Wednesday, July 31, 2024

Imaginary

 Imaginary is the latest lump of steaming mediocrity excreted from producer Jason Blum's cloaca. A misbegotten, hilariously unscary screen saver for teens not to pay attention to while they try to fondle each other's naughty bits.
 Jessica (DeWanda Wise) has recently married Max (Tom Payne), a sweet, hunky brit who came with two children from a previous marriage: Taylor (Taegen Burns), an insufferable, stroppy teen who hates Jessica's guts for daring try to replace their mum, and Alice (Pyper Braun), a cute little moppet of seven or so.
 When they move to Jess's family home, Alice finds an old teddy bear whom she adopts as an imaginary friend. Soon she's acting out, talking to herself Gollum-style, and dropping ominous hints. Soon the plot thickens to include a nosy neighbour (Betty Buckley) who probably knows more than she lets on, a secret from Jess's childhood, and a more concrete supernatural menace; It all leads to various family breakthroughs, a lot of talking down to the audience, and laughable, doomed attempts at scares.
 All the expected light horror elements are here, slightly rearranged. And by light, I mean nearly weightless; Director Jeff Wadlow seems terrified of actually including any actual horror whatsoever, and what's there seems specifically geared at avoiding giving very young viewers a rough night, let alone nightmares. I do wonder if it's not meant to be aimed at children - if that's the case, it's got some stiff competition from The Imaginary, on the account that it explores some similar themes and that it's actually, you know, good. Put it next to Coraline, and this film would go running straight home to cry to its mom.

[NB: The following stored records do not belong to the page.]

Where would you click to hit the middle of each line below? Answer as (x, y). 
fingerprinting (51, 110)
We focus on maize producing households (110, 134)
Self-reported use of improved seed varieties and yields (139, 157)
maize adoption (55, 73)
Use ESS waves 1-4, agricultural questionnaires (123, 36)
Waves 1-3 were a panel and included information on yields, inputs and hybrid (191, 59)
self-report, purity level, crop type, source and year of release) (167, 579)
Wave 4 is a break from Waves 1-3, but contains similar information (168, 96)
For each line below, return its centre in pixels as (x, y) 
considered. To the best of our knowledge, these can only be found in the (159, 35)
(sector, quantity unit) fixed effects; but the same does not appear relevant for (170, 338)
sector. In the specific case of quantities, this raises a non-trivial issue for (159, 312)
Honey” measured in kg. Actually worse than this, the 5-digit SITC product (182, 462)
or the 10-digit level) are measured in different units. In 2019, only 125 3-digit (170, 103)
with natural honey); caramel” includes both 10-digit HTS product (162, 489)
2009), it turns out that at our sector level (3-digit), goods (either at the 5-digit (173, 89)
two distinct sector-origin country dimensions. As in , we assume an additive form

Children peeking through the banister is a bit of a visual cliché, isn't it?

 The script is written by Wadlow plus Greg Erb and Jason Oremland - the last two seem to have a background in kids' entertainment, which would seem to support calling this a 'my first horror movie' attempt. And to be honest, I can see myself enjoying this when I was ten. But to belabour an obvious point: it's fucking easy to cater to kids, but it's a whole other thing to make something that works for both them and adults at the same time. This film doesn't even come close to that.
 Here's a spoiler for one of the most inane mid-movie twists I've seen in a long time: The bear Pyper keeps lugging around? It doesn't exist! It's imaginary! It's just such a fucking non-starter of a plot point... I mean, it literally changes nothing at fucking all, but the film still does a Sixth-Sense-style victory lap showing all the times in previous scenes where the bear wasn't actually there. Dumb, dumb, dumb. And that's far from the only time the script wastes a lot of time overexplaining whatever's just happened.
 Elsewhere, no one behaves like a relatable, believable human being. The acting ranges from OK to terrible, but I'd hesitate blaming any of the actors when they have to work with this material, and with a director I suspect is not very good with actors.

 Speaking of: Wadlow is otherwise competent as a director, but he fails to inject any sort of imagination or energy anywhere; Imaginary's visual ideas are extremely trite and uninteresting. Just about the one positive thing I can say about the plot - that it goes a little further than you'd expect - is completely ruined by the botched visualization of its biggest idea, an imaginary realm consisting wholly of borrowed, watered-down references: A little Monster's Inc, a little Hellbound, a lot of Tim Burton and M. C. Escher. I know I'm making it sound interesting, but trust me - it really isn't.

 It's all too mediocre to even recommend as a bad film. I did get a couple of chuckles at how it works overtime to try and make things creepy without a clear idea of how to do so; There are several shots of figures lurking in the background, which would work better if they were building up to something or if the film managed to build any sense of menace whatsoever. There's a single scene where it looks like things might get serious, but Imaginary chickens out and it's defused almost immediately. And don't get me started on all the scenes where the shock is... that a teddy bear moved slightly. At least they change him to squint at one point, that did make me laugh.

 My favorite's blunder's got to be an early shot that ominously zooms in on... a wall. It's not even a particularly scary wall, it's got a flower sticker and everything. But the way the horror-coded music swells, you'd think a gutted corpse is going to drop into frame or something.
 That does kind of make sense later, but it's a while before we get that critical bit of context; As it is, it's yet another bodged, half-assed attempt to use visual language to... I guess what bothers me is that it keeps  saying it's scary, without any work done to actually make it scary. Screw this noise.